A typical Cognitum Seed costs $9-15 BOM. 4 → 5 anchors is +$9-15 + ~10 min installer time. 5 → 6 is the same cost for +3.2 pp coverage. The economic story for most consumer deployments is 5 anchors, hit the knee. Commercial / medical deployments can justify the 6-anchor configuration; consumers shouldn't.

This is a shipping-ready cost-optimisation conclusion with explicit numbers.

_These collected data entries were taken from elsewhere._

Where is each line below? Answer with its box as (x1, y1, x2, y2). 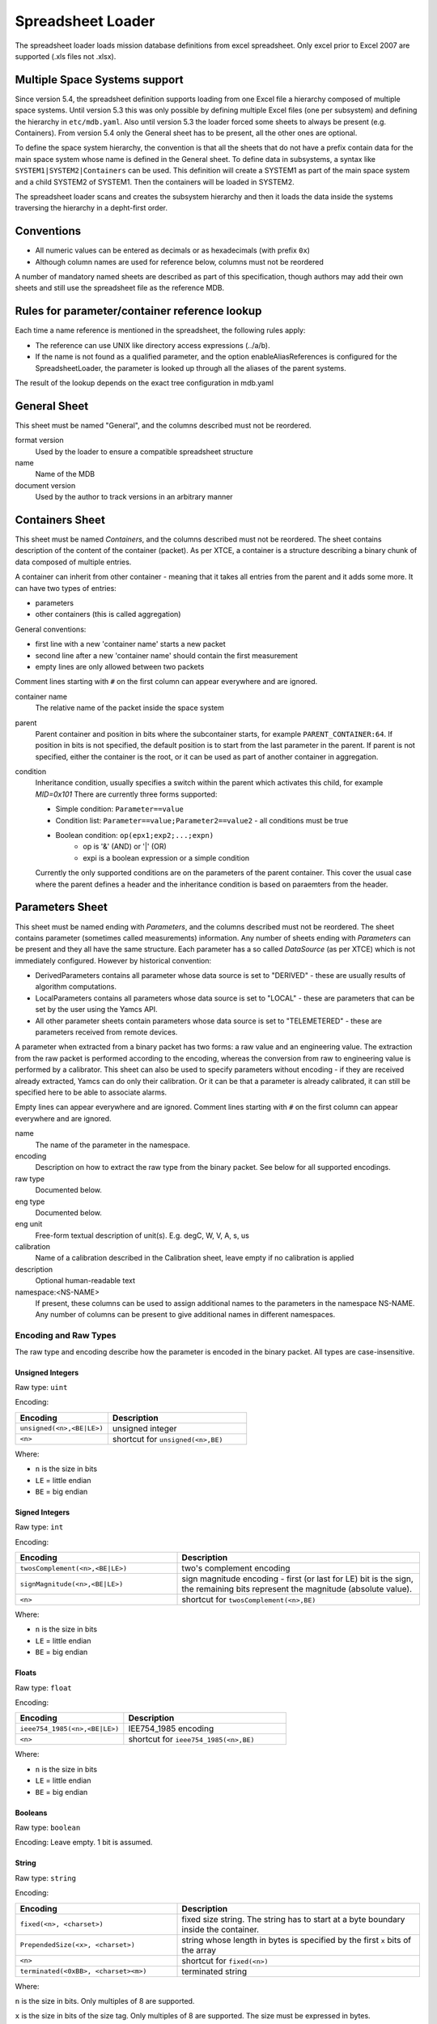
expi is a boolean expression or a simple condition (83, 853, 250, 862)
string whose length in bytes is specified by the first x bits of (181, 1934, 412, 1945)
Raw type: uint (15, 1382, 68, 1392)
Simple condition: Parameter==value (55, 804, 184, 814)
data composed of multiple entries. (15, 557, 132, 567)
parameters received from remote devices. (35, 1027, 178, 1037)
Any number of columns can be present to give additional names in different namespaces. (35, 1310, 336, 1320)
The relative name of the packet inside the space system (35, 703, 224, 712)
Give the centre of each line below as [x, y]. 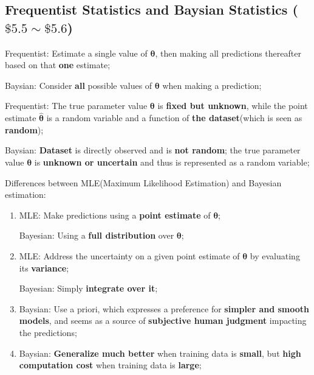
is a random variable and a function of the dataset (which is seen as [174, 118]
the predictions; [48, 332]
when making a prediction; [212, 85]
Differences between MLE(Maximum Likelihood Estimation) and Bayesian [143, 182]
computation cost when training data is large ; [110, 365]
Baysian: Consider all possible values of [79, 85]
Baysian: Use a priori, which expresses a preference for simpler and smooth [164, 308]
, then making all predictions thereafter [228, 53]
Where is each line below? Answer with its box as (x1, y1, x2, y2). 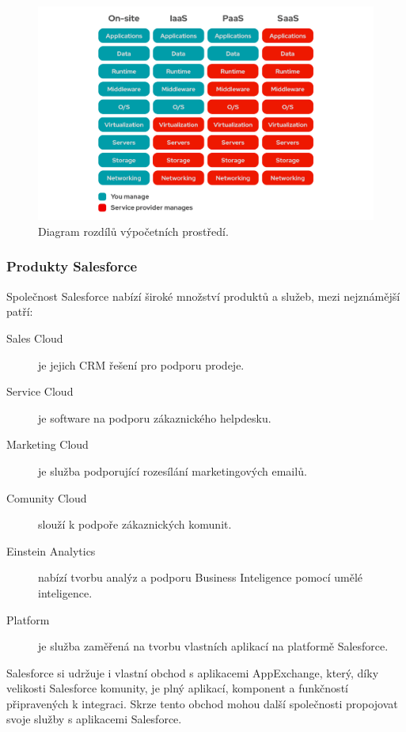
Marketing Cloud (6, 436, 89, 453)
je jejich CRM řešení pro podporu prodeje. (38, 356, 245, 373)
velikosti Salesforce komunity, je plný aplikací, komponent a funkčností (6, 680, 348, 696)
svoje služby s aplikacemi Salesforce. (6, 711, 182, 727)
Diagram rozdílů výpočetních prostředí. (38, 222, 229, 239)
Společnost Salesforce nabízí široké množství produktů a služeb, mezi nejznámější (6, 287, 400, 304)
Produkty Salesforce (6, 256, 138, 276)
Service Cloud (6, 383, 74, 400)
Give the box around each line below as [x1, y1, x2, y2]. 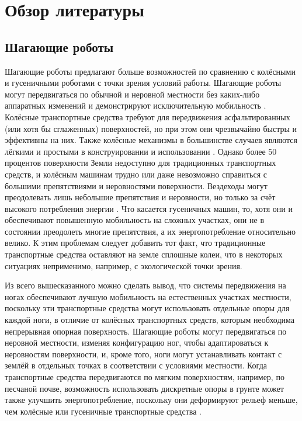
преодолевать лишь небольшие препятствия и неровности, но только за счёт [5, 191, 276, 203]
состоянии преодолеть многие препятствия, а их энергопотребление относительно [5, 225, 296, 237]
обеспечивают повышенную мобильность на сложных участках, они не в [5, 214, 264, 226]
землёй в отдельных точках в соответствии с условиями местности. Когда [5, 359, 267, 371]
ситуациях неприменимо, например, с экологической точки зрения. [5, 259, 242, 272]
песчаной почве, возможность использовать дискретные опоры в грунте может [5, 382, 284, 394]
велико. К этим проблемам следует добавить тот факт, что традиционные [5, 236, 266, 249]
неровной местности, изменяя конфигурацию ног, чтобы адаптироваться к [5, 336, 269, 349]
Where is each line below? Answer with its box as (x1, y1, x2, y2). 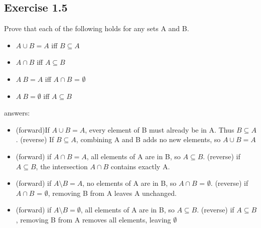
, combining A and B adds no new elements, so (76, 134, 221, 145)
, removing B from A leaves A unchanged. (48, 187, 177, 198)
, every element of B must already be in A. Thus (85, 124, 234, 135)
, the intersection (36, 161, 88, 171)
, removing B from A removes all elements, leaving (16, 214, 171, 224)
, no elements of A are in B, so (82, 178, 177, 188)
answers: (4, 107, 30, 118)
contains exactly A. (110, 161, 170, 171)

Composes with prior threads

• R6 (Fresnel forward model) — provides the 2D ellipse machinery R6.2.2 unions over.
• R6.2 (single-pair placement) — direct generalisation; greedy expansion to N anchors.
• R7 (mincut adversarial) — requires N ≥ 3 to detect single-link adversarial spoofing; N ≥ 4 to detect single-anchor compromise. R6.2.2's knee at N=5 happens to also satisfy R7's defensive requirement.
• R1 (CRLB) — combined with R6.2.2, gives the full sensing geometry budget: 5 anchors × R1's 25 cm ToA precision per anchor = full room-scale geometric coverage at room-pose quality.
• ADR-029 (multistatic) — direct architectural recommendation update.
• ADR-105 (federated learning) — N=5 is also "enough" for inter-node Krum aggregation (f=1 byzantine tolerance with K=5).

Honest scope

• Single geometry tested. Only 5×5 m bedroom with these 3 zones. Living rooms, hallways, kitchens will have different knees. A repository of "knee-per-room-shape" benchmarks would be valuable; not built here.
• 2D still. R6.2.1 (3D ellipsoid + ceiling/floor anchors) hasn't been built. In 3D, the same anchor count may give either more or less coverage depending on geometry.
• Free-space. Multipath probably adds +5-15% coverage beyond the Fresnel-only model. The N=5 knee in practice may be N=4-5 with multipath.
• No link-budget gate. Long-distance large-room placements may exceed R10's path-loss cap.
• Greedy + restarts. Approximation to global optimum; restarts=8 typically lands within 1-2 pp of the global optimum for N ≤ 8 on this problem size.
• No furniture occlusion. A real bedroom has the wardrobe blocking some Fresnel ellipses.

What this DOES enable

1. Concrete cost-optimisation answer: 5 anchors is the practical recommendation for most consumer rooms.
2. Saturation curve methodology: customer / installer can run their own room layout and see where their knee is.
3. ADR-029 update: anchor-count recommendation backed by physics + benchmark.
4. Forward-projection: combined with R1 (precision) and R6.2 (single-pair lift), we now have a full sensing geometry budget for any RuView room install.

What this DOES NOT enable

• 3D ceiling/floor placement (R6.2.1 needed)
• Pose-trajectory-aware zones (R6.2.3, depends on AETHER + R3 data)
• Cross-room multistatic (single-room only; R3 handles cross-room re-ID via embeddings)
• Furniture occlusion modelling

Next ticks (R6.2 family)

• R6.2.1: 3D extension with ceiling/floor anchors
• R6.2.3: pose-trajectory-aware target zones (need AETHER + R3 data)
• R6.2 productisation: ship as wifi-densepose plan-antennas CLI subcommand + MCP tool ruview_placement_recommend

Connection back

• R14 (empathic appliances) — V1 stress-responsive lighting needs ≥86% coverage to actually sense the occupant; R6.2.2 says N=4-5 is the right anchor count.
• R11 (maritime) — through-seam sensing in cabins is small + cluttered; saturation likely hits earlier (N=3-4). Worth benchmarking on cabin geometry.
• R10 (foliage / wildlife) — outdoor wildlife corridors are long + thin; saturation curve will be different (more anchors needed for length, fewer for width).
• ADR-029 / ADR-105 / ADR-106 — N=5 is also the Krum byzantine-fault-tolerance threshold for f=1 attacker, which means the same 5-anchor count satisfies coverage, R7 adversarial defence, and ADR-105 federation byzantine bound simultaneously. The numerology is convenient and probably not coincidental — these constraints are all bounded by similar inverse-square-of-geometry scaling.